Note that properly exposed parameters are a necessary part of a procedural model, thus, in the first step above we may record a new set of data (of shape programs with exposed parameters and corresponding programs with embedded parameter values) for training a Shape Program Refactoring model, which in its essence will be another decoder model.
OpenSCAD is a popular open-source software for creating 3D models (especially procedural ones) from code. Previously, we have used Blender’s library on creating DAG-based procedural shape programs, however, we need to use another open-source library for converting Python codes into Blender’s geometry node system, which adds complexity both to the process and to the grammar the decoder needs to learn.
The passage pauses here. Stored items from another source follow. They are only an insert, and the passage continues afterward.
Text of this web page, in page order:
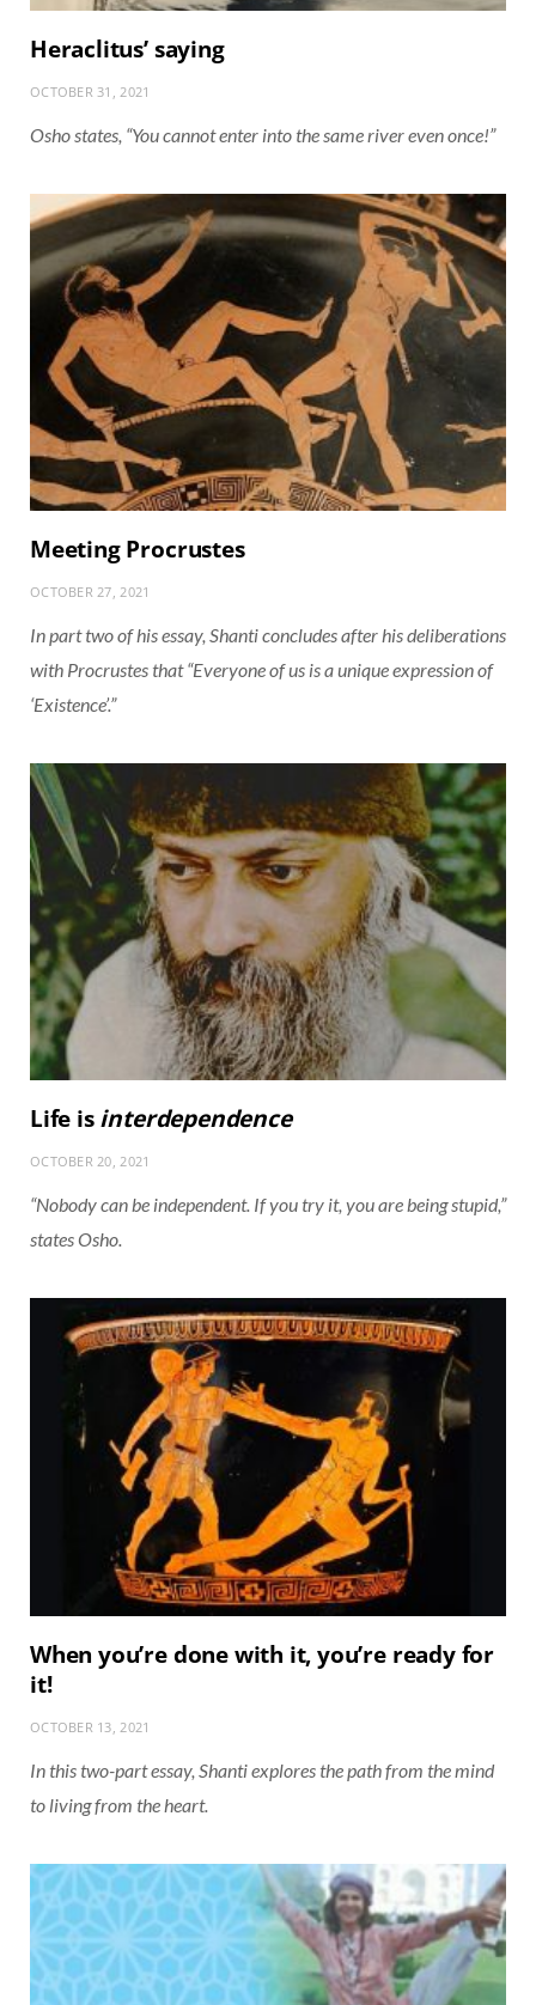
Heraclitus’ saying
OCTOBER 31, 2021
Osho states, “You cannot enter into the same river even once!”
Meeting Procrustes
OCTOBER 27, 2021
In part two of his essay, Shanti concludes after his deliberations
with Procrustes that “Everyone of us is a unique expression of
‘Existence’.”
Life isinterdependence
OCTOBER 20, 2021
“Nobody can be independent. If you try it, you are being stupid,”
states Osho.
When you’re done with it, you’re ready for
it!
OCTOBER 13, 2021
In this two-part essay, Shanti explores the path from the mind
to living from the heart.
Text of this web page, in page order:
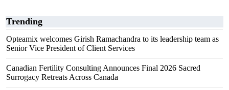
Trending
Opteamix welcomes Girish Ramachandra to its leadership team as
Senior Vice President of Client Services
Canadian Fertility Consulting Announces Final 2026 Sacred
Surrogacy Retreats Across Canada
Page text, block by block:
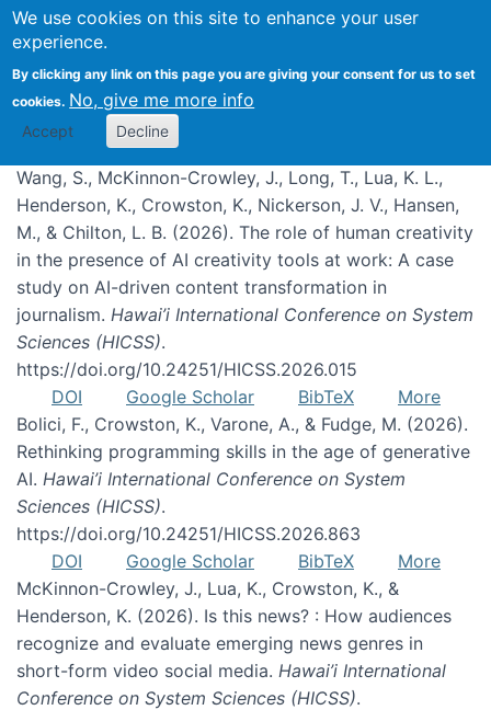
We use cookies on this site to enhance your user
experience.
By clicking any link on this page you are giving your consent for us to set
cookies. No, give me more info
Accept Decline
Publications
Wang, S., McKinnon-Crowley, J., Long, T., Lua, K. L.,
Henderson, K., Crowston, K., Nickerson, J. V., Hansen,
M., & Chilton, L. B. (2026). The role of human creativity
in the presence of AI creativity tools at work: A case
study on AI-driven content transformation in
journalism. Hawai’i International Conference on System
Sciences (HICSS).
https://doi.org/10.24251/HICSS.2026.015
DOI
Google Scholar BibTeX
More
Bolici, F., Crowston, K., Varone, A., & Fudge, M. (2026).
Rethinking programming skills in the age of generative
AI. Hawai’i International Conference on System
Sciences (HICSS).
https://doi.org/10.24251/HICSS.2026.863
DOI
Google Scholar BibTeX
More
McKinnon-Crowley, J., Lua, K., Crowston, K., &
Henderson, K. (2026). Is this news? : How audiences
recognize and evaluate emerging news genres in
short-form video social media. Hawai’i International
Conference on System Sciences (HICSS).
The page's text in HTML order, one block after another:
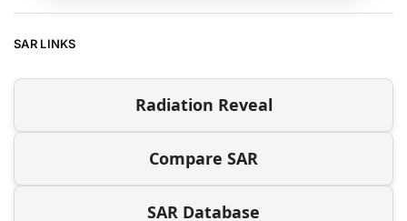
SAR LINKS
Radiation Reveal
Compare SAR
SAR Database
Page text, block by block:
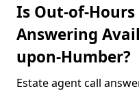
Is Out-of-
Answering
upon-Humber?
Estate agent call
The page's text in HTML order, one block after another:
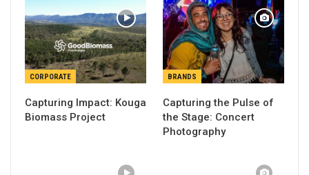
CORPORATE
Capturing Impact: Kouga
Biomass Project
BRANDS
Capturing the Pulse of
the Stage: Concert
Photography
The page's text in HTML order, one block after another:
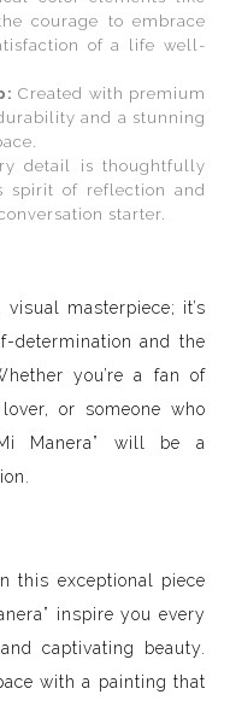
courage to embrace
of a life well-
Created with premium
and a stunning
detail is thoughtfully
spirit of reflection and
starter.
masterpiece; it’s
determination and the
you’re a fan of
or someone who
Manera” will be a
this exceptional piece
inspire you every
captivating beauty.
with a painting that
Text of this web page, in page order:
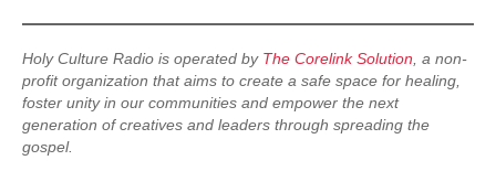
Holy Culture Radio is operated by The Corelink Solution , a non-
profit organization that aims to create a safe space for healing,
foster unity in our communities and empower the next
generation of creatives and leaders through spreading the
gospel.
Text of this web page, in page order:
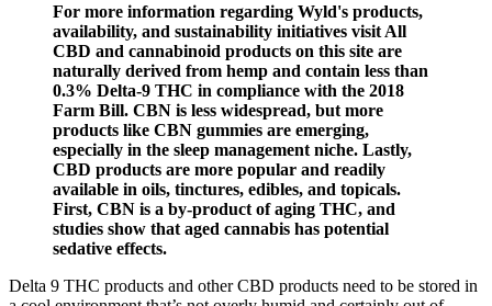
For more information regarding Wyld's products,
availability, and sustainability initiatives visit All
CBD and cannabinoid products on this site are
naturally derived from hemp and contain less than
0.3% Delta-9 THC in compliance with the 2018
Farm Bill. CBN is less widespread, but more
products like CBN gummies are emerging,
especially in the sleep management niche. Lastly,
CBD products are more popular and readily
available in oils, tinctures, edibles, and topicals.
First, CBN is a by-product of aging THC, and
studies show that aged cannabis has potential
sedative effects.
Delta 9 THC products and other CBD products need to be stored in
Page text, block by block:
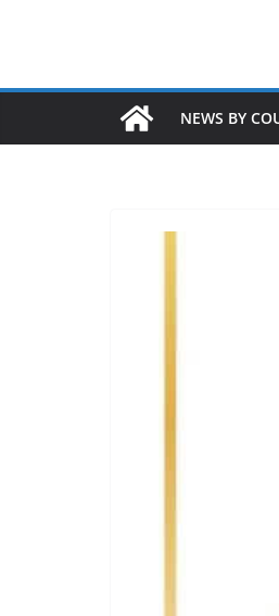
NEWS BY
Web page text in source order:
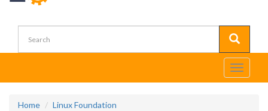
Toggle
Home
Linux Foundation
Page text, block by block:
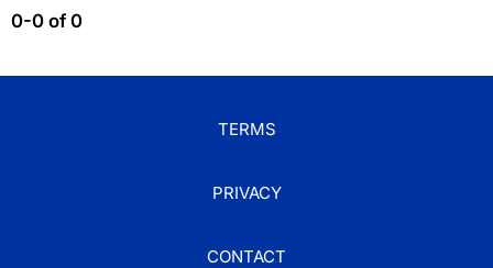
0-0 of 0
TERMS
PRIVACY
CONTACT
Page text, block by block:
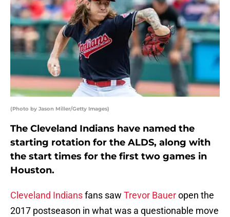
(Photo by Jason Miller/Getty Images)
The Cleveland Indians have named the
starting rotation for the ALDS, along with
the start times for the first two games in
Houston.
Cleveland Indiansfans saw Trevor Baueropen the
2017 postseason in what was a questionable move
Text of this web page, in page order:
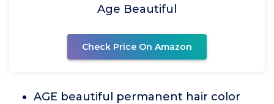
Age Beautiful
Check Price On Amazon
AGE beautiful permanent hair color
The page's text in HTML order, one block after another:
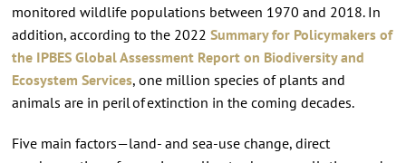
monitored wildlife populations between 1970 and 2018. In
addition, according to the 2022 Summary for Policymakers of
the IPBES Global Assessment Report on Biodiversity and
Ecosystem Services, one million species of plants and
animals are in peril of extinction in the coming decades.
Five main factors—land- and sea-use change, direct

There exists a wide range of choices for mesh encoders, such as PointNet++ and MeshCNN . In terms of decoder networks for text generation, LLMs like GPT-4 or LLaMA are natural choices, however, since at least some fine-tuning is needed for these models and the cost will not be negligible, we may start with a similar but simpler architecture, such as a Transformer-based decoder.
The lack of optimization in the process yields its own pros and cons: it is now easy to migrate the how pipeline to 2D image data as input, but there is chance that we cannot explicitly control the quality of generated shape programs. This can serve as a fallback option, in case the performance of the single-pass decoder network suffers, and when migrating to 2D, as mentioned previously, there are work-arounds for 3D mesh-based constraints. In fact, in the earliest versions of this proposal, a purely text-based and prompting-based solution with visual LMs was involved, but with the risk of a never-converging optimization loop. This proposal is thus open to more discussions.